The Trek-Segafredo rider, who sprinted to his first Grand Tour stage win at the 2015 Vuelta a España and nabbed third place just a few days ago on the Giro's second stage, seemed the likely favourite to win a sprint at the end of stage 6 out of a three-man group that also included BMC's Silvan Dillier and Bora-Hansgrohe's Lukas Pöstlberger. Dillier had other plans, however, launching from 150 meters to go and narrowly holding off Stuyven to claim his first career Grand Tour stage victory.

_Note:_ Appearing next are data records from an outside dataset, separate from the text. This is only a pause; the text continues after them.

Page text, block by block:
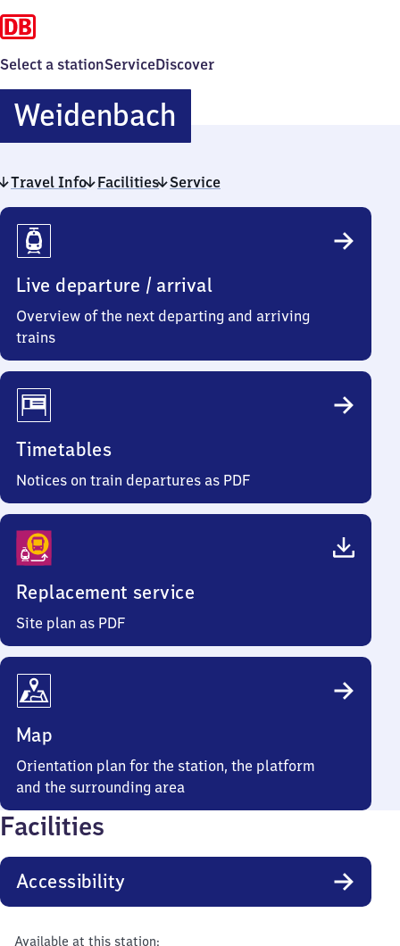
Select a stationServiceDiscover
WeidenbachWeidenbach
Travel Info Facilities Service
Travel
Info
Live departure / arrival
Overview of the next departing and arriving
trains
Timetables
Notices on train departures as PDF
Replacement service
Site plan as PDF
Map
Orientation plan for the station, the platform
and the surrounding area
Facilities
Accessibility
Available at this station:
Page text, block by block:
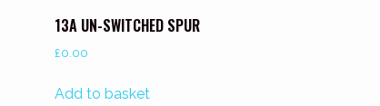
13A UN-SWITCHED SPUR
£0.00
Add to basket
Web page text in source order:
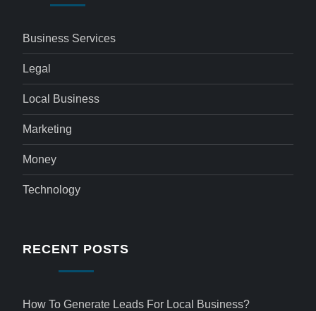
Business Services
Legal
Local Business
Marketing
Money
Technology
RECENT POSTS
How To Generate Leads For Local Business?
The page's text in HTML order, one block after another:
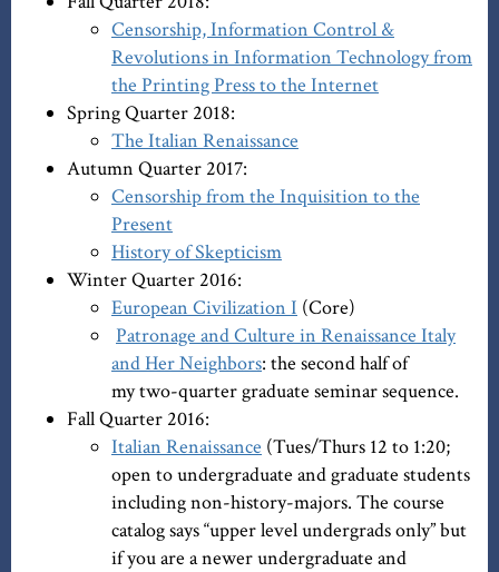
Censorship, Information Control &
Revolutions in Information Technology from
the Printing Press to the Internet
Spring Quarter 2018:
The Italian Renaissance
Autumn Quarter 2017:
Censorship from the Inquisition to the
Present
History of Skepticism
Winter Quarter 2016:
European Civilization I (Core)
Patronage and Culture in Renaissance Italy
and Her Neighbors: the second half of
my two-quarter graduate seminar sequence.
Fall Quarter 2016:
Italian Renaissance (Tues/Thurs 12 to 1:20;
open to undergraduate and graduate students
including non-history-majors. The course
catalog says “upper level undergrads only” but
if you are a newer undergraduate and
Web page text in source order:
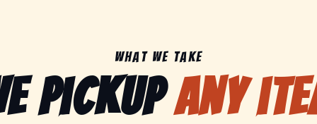
What We Take
pickupany
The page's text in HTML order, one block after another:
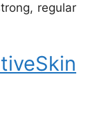
regular
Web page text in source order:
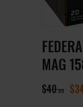
MAG
$40 99 $
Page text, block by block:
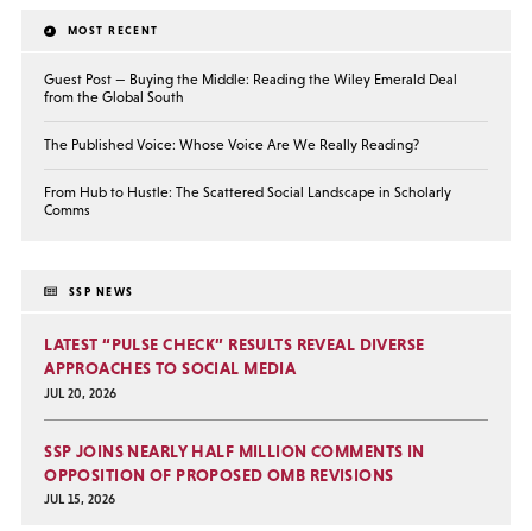
MOST RECENT
Guest Post — Buying the Middle: Reading the Wiley Emerald Deal
from the Global South
The Published Voice: Whose Voice Are We Really Reading?
From Hub to Hustle: The Scattered Social Landscape in Scholarly
Comms
SSP NEWS
LATEST “PULSE CHECK” RESULTS REVEAL DIVERSE
APPROACHES TO SOCIAL MEDIA
JUL 20, 2026
SSP JOINS NEARLY HALF MILLION COMMENTS IN
OPPOSITION OF PROPOSED OMB REVISIONS
JUL 15, 2026
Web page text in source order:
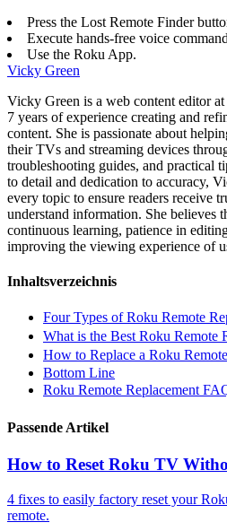
Press the Lost Remote Finder
Execute hands-free voice
Use the Roku App.
Vicky Green
Vicky Green is a web content editor
7 years of experience creating and
content. She is passionate about
their TVs and streaming devices
troubleshooting guides, and practical
to detail and dedication to accuracy,
every topic to ensure readers receive
understand information. She believes
continuous learning, patience in
improving the viewing experience of
Inhaltsverzeichnis
Four Types of Roku Remote
What is the Best Roku Remote
How to Replace a Roku
Bottom Line
Roku Remote Replacement
Passende Artikel
How to Reset Roku TV
4 fixes to easily factory reset your
remote.
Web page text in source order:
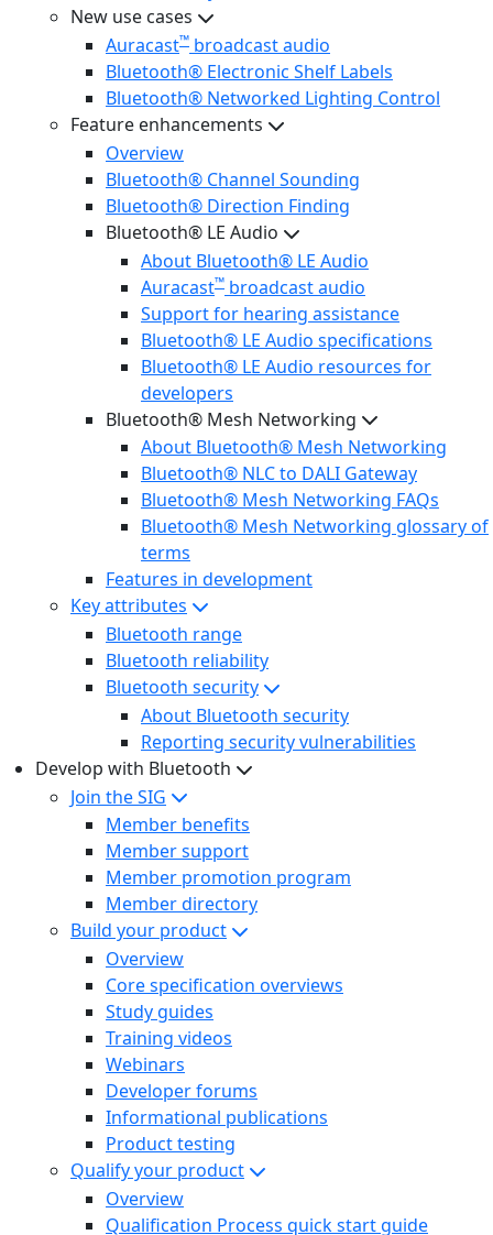
New use cases
Auracast™ broadcast audio
Bluetooth® Electronic Shelf Labels
Bluetooth® Networked Lighting Control
Feature enhancements
Overview
Bluetooth® Channel Sounding
Bluetooth® Direction Finding
Bluetooth® LE Audio
About Bluetooth® LE Audio
Auracast™ broadcast audio
Support for hearing assistance
Bluetooth® LE Audio specifications
Bluetooth® LE Audio resources for
developers
Bluetooth® Mesh Networking
About Bluetooth® Mesh Networking
Bluetooth® NLC to DALI Gateway
Bluetooth® Mesh Networking FAQs
Bluetooth® Mesh Networking glossary of
terms
Features in development
Key attributes
Bluetooth range
Bluetooth reliability
Bluetooth security
About Bluetooth security
Reporting security vulnerabilities
Develop with Bluetooth
Join the SIG
Member benefits
Member support
Member promotion program
Member directory
Build your product
Overview
Core specification overviews
Study guides
Training videos
Webinars
Developer forums
Informational publications
Product testing
Qualify your product
Overview
Qualification Process quick start guide

"They always say that if you are close, it will come, but there are not that many opportunities; you have to take them when they are there," Stuyven said. "It didn't happen today, and that is actually pretty shit."
Stuyven, 25, has had a strong year so far with a runner-up ride Kuurne-Brussel-Kuurne, fourth place at Paris-Roubaix and seventh at Eschborn-Frankfurt, but he is still seeking his first victory of the season. Although frustrated after another close-but-no-cigar result Thursday, he praised the Swiss rider on Twitter after the stage.

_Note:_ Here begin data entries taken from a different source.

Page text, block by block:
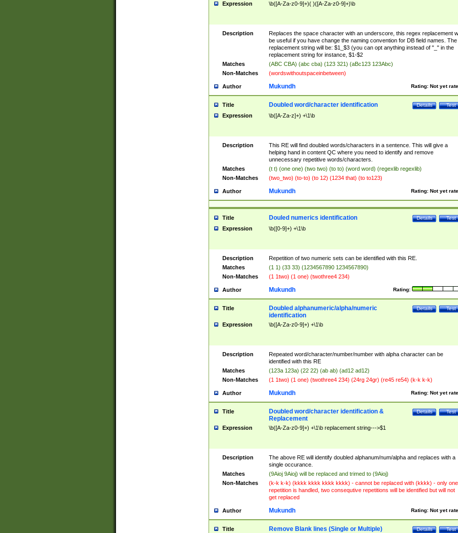
Expression \b([A-Za-z0-9]+)( )([A-Za-z0-9]+)\b
Description
Replaces the space character with an underscore, this regex replacement
be useful if you have change the naming convention for DB field names. The
replacement string will be: $1_$3 (you can opt anything instead of "_" in the
replacement string for instance, $1-$2
Matches
(ABC CBA) (abc cba) (123 321) (aBc123 123Abc)
Non-Matches
(wordswithoutspaceinbetween)
Author Rating: Not yet
Mukundh
Title Test
Details
Doubled word/character identification
Expression \b([A-Za-z]+) +\1\b
Description
This RE will find doubled words/characters in a sentence. This will give a
helping hand in content QC where you need to identify and remove
unnecessary repetitive words/characters.
Matches
(t t) (one one) (two two) (to to) (word word) (regexlib regexlib)
Non-Matches
(two_two) (to-to) (to 12) (1234 that) (to to123)
Author Rating: Not yet
Mukundh
Title Test
Details
Douled numerics identification
Expression \b([0-9]+) +\1\b
Description
Repetition of two numeric sets can be identified with this RE.
Matches
(1 1) (33 33) (1234567890 1234567890)
Non-Matches
(1 1two) (1 one) (twothree4 234)
Author Rating:
Mukundh
Title Test
Details
Doubled alphanumeric/alpha/numeric
identification
Expression \b([A-Za-z0-9]+) +\1\b
Description
Repeated word/character/number/number with alpha character can be
identified with this RE
Matches
(123a 123a) (22 22) (ab ab) (ad12 ad12)
Non-Matches
(1 1two) (1 one) (twothree4 234) (24rg 24gr) (re45 re54) (k-k k-k)
Author Rating: Not yet
Mukundh
Title Test
Details
Doubled word/character identification &
Replacement
Expression \b([A-Za-z0-9]+) +\1\b replacement string--->$1
Description
The above RE will identify doubled alphanum/num/alpha and replaces with a
single occurance.
Matches
(9Aioj 9Aioj) will be replaced and trimed to (9Aioj)
Non-Matches
(k-k k-k) (kkkk kkkk kkkk kkkk) - cannot be replaced with (kkkk) - only one
repetition is handled, two consequtive repetitions will be identified but will not
get replaced
Author Rating: Not yet
Mukundh
Title Test
Details
Remove Blank lines (Single or Multiple)

"The finish was 8%, so it was pretty hard, and I know Dillier is a strong guy, so I was paying attention to him," Stuyven added after the stage. "Of course you are tired after such a long day and after a sprint, but most of all because I am really disappointed actually."
The Belgian also lauded the work of his teammate Mads Pedersen, who helped drive the breakaway to success to put Stuyven in position to battle for the win.
"When we came into the crosswind section before the feed zone, I was not so positive that we would make it. At that point, it was really hard. But I think we managed it well and Mads – he just pulled like an animal today!"